China’s Indirect Intervention
– The Global Times, a media that directly reflects the stance, position, and opinion of the Chinese government, said that Evergrande was “not too big to fail”.
– But, China’s injected $14B in cash in Sep. 17, and another $15B today through Open Market Operations (OMO).
– And since the liquidity they provided was the most they’ve done in the past 8 months, it’s safe to say that they had Evergrande in mind
Expert Opinion on the Matter
– Michael Burry, founder of Scion Capital LLC, shared a tweet by @INArteCarloDoss, who states some important points.
– The 3 redlines, which are the debt related restrictions, began last year.
– China has been lifting the real estate market by leveraging a lot of debt, and the government wants to deleverage.
– It’s almost certain that Evergrande’s bankruptcy is a matter of time, but the question is how severely other companies and financial institutions will be affected.
– Of course the Chinese government will provide liquidity in the market, but won’t directly intervene and solve the problem for Evergrande.
– Overall, it could be said that Michael Burry agrees with this thread that says Evergrande’s bankruptcy is inevitable, and that the Chinese government will indirectly intervene, if it does decide to intervene at all.
– So a crisis in some form will certainly take place, it’s a matter of the degree to which it takes place.
– On the other hand, we have @BaldingsWorld
– Christopher Balding is a professor at Peking University
– His logic is that we won’t see a financial crisis because we’re applying the logic of the free market to a country’s market that is actually completely under control of its government.

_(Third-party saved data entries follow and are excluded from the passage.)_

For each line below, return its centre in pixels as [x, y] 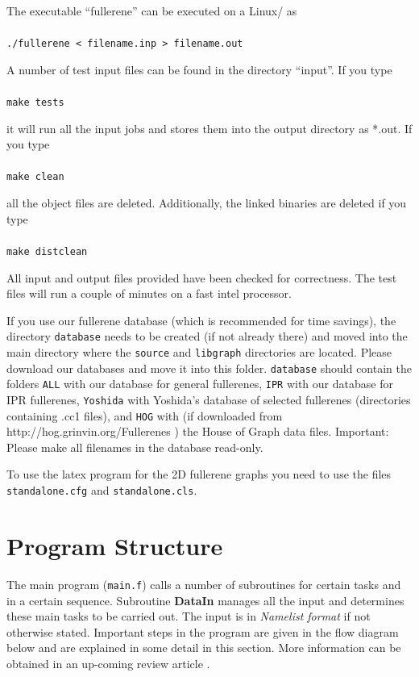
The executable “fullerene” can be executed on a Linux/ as [152, 10]
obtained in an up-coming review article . [108, 663]
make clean [35, 177]
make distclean [47, 251]
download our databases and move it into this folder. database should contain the [209, 368]
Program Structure [115, 545]
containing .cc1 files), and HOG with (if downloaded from [145, 415]
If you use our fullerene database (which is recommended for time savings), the [201, 320]
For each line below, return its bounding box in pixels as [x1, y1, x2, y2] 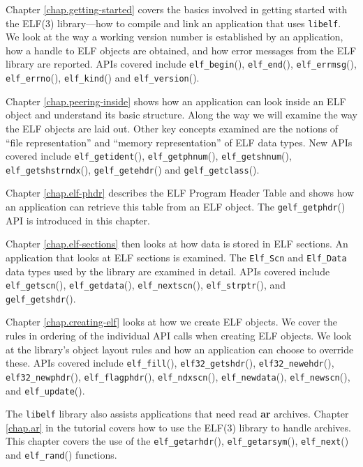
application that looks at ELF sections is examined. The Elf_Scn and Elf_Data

– So this professor believes that a bailout for Evergrande is inevitable.
How to Prepare for a Potential Crash
– Since nothing is set in stone yet, the best we can do as investors is to keep my eyes open and look at how the Chinese government might directly or indirectly solve the issue.
– Depending on how the situation deteriorates, increasing one’s cash holdings might be prudent in case the US stock market also is affected.
– This is especially important as the S&P500 index is currently testing the 60 ( ) on the daily. (chart below)
Evergrande’s debt situation might have greater implications than we can anticipate. Regardless of whether the Chinese government intervenes or not, and whether it does in an indirect or direct manner, there will be repercussions to the Chinese economy. As such, it’s important to keep an eye on how the situation may unfold and affect the US stock market as well.